Poprzedniego dnia polskim mieszkańcom tego miasta nakazano pozostanie przez cały dzień w domach, z wyjątkiem właścicieli wozów i koni, którzy na godzinę piątą rano mieli dostarczyć podwody. Środków transportu było jednak za mało i wiele rodzin miało trudności z przewiezieniem swego dobytku. Nadzorujący przesiedlenie niemieccy policjanci wyszydzali i bili Żydów.
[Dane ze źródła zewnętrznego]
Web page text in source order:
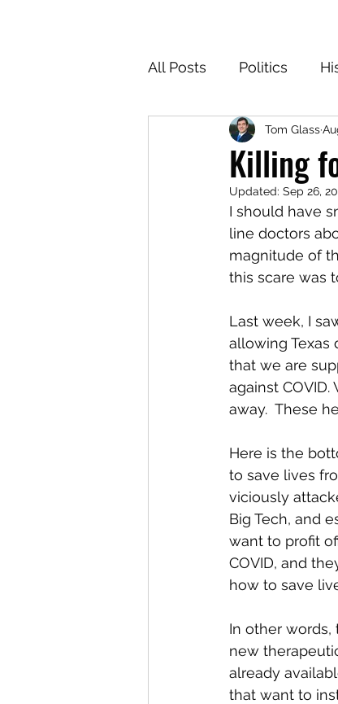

Przed wojną w Kutnie mieszkało około 8 tys. Żydów. Już we wrześniu 1939 r. Niemcy zaczęli ich dyskryminować i wykorzystywać do różnych przymusowych prac fizycznych: rozładunku towarów, sprzątania, prac budowlanych.
Relacja świadka
Po wojnie Łucja Stuczyńska, która też znalazła się w getcie, tak opisała ten dzień:
„O założeniu getta w «Konstancji» krążyły pogłoski, ale nikt nie był w stanie uwierzyć, że w starej nieczynnej fabryce i pięciu budynkach mieszkalnych, [Niemcy] umieszczą 7 tys. ludzi, to było nie do pomyślenia. Ale starszy burmistrz Schirman [Schürmann] przekonał wszystkich o tej okropnej prawdzie w ciągu kilku godzin. W niedzielę dn. 16 czerwca 1940 otrzymali Żydzi rozkaz natychmiastowego opuszczenia swoich mieszkań i przeniesienia się na «Konstancję». Dzień ten, uważam, pióro najzdolniejszego poety i pisarza nie zdołałoby opisać. Niezapomniany dzień. Przygnębienie, opuszczone twarze, ciągnący w asyście SA, gestapo, Hipo [Hilfspolizei] i innych bandytów tłum ludzi, którym nie szczędzono bicia, wlokące się z resztkami żydowskiego dobytku wozy, krzyk dzieci, szlochanie i bezradne załamywanie rąk kobiet, tłumoki i plecaki różnego rodzaju niesione na plecach, tam garnek, tu połamane krzesło, łóżko czy inny grat, ryk zbirów szwabskich, to wszystko robiło tak okropne wrażenie, że człowiekowi, który tego nie widział, choćby miał najbujniejszą wyobraźnię, nie jest w stanie to utworzyć w pamięci. Najgorsze jednak rzeczy odgrywały się przy Zarządzie Miejskim, gdzie rozdawano podwody. Chwytano się desek, zatrzymywano konie, bito się, wyzywano się wzajemnie, każdy chciał być pierwszy, każdy zdawał sobie sprawę, że tylko ci, co pierwsi przybędą na «Konstancję», będą mogli mieć jaki dach nad głową. I tak też było. Miejsce na wstawienie łóżka pod jakimś dachem zdobywano siłą lub kto był naprawdę pierwszy. Rada Żydowska miała do dyspozycji dwa domy, z których jeden został przeznaczony na szpital i urzędy, a drugi otrzymywali członkowie Ältestenratu, urzędnicy i tacy, którzy dobrze mogli zapłacić. Z tego to powodu dom ten był przez bundystów zwany domem «lordowskim». Korytarze i strych, piwnice zajmowali ludzie różnego rodzaju.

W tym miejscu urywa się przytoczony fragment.